Я все еще с ностальгией вспоминаю и этот городок, и те сверхъестественные ливни, последние в своем роде. Кукурузу и прочие зерновые смыло с полей напрочь; облака висели так низко, что едва не касались земли; гром в небесах грохотал, как товарный поезд. Такими незаурядными деяниями вполне можно было гордиться; можно было гордиться этими новыми широкими пространствами, ступая по этим опустошенным землям как их хозяин, а не жалкий их раб…

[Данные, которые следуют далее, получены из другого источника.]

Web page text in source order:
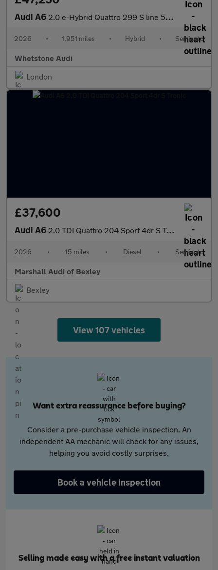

А вот Нью-Йорк — совсем другое дело. Хотя сперва я этого толком не понял. Мне этот город показался очередными «каменными джунглями», где вместо деревьев — огромные блочные строения, сплошное стекло и бетон, потемневшие от дождя; где над витринами магазинов в потоках льющейся с неба воды нервно мигает неоновая реклама; где люди в почерневших от влаги плащах бегут по улицам, низко опустив голову и глядя себе под ноги; где лишь изредка над темной толпой игриво качнется колючее колесо пестрого зонта. О да, думал я, все это я уже видел и раньше. Лондон, Москва, Рим — все большие города под дождем одинаковы. Да и все люди тоже.
А потом я встретил ее. Ту девушку. Вы знаете, кого я имею в виду. Я и до этого видел ее из пару раз из окна; ее невозможно не заметить — она выделяется в любой толпе. Волосы до пояса; глаза, как море; и даже в дождь в легком желтом платьице.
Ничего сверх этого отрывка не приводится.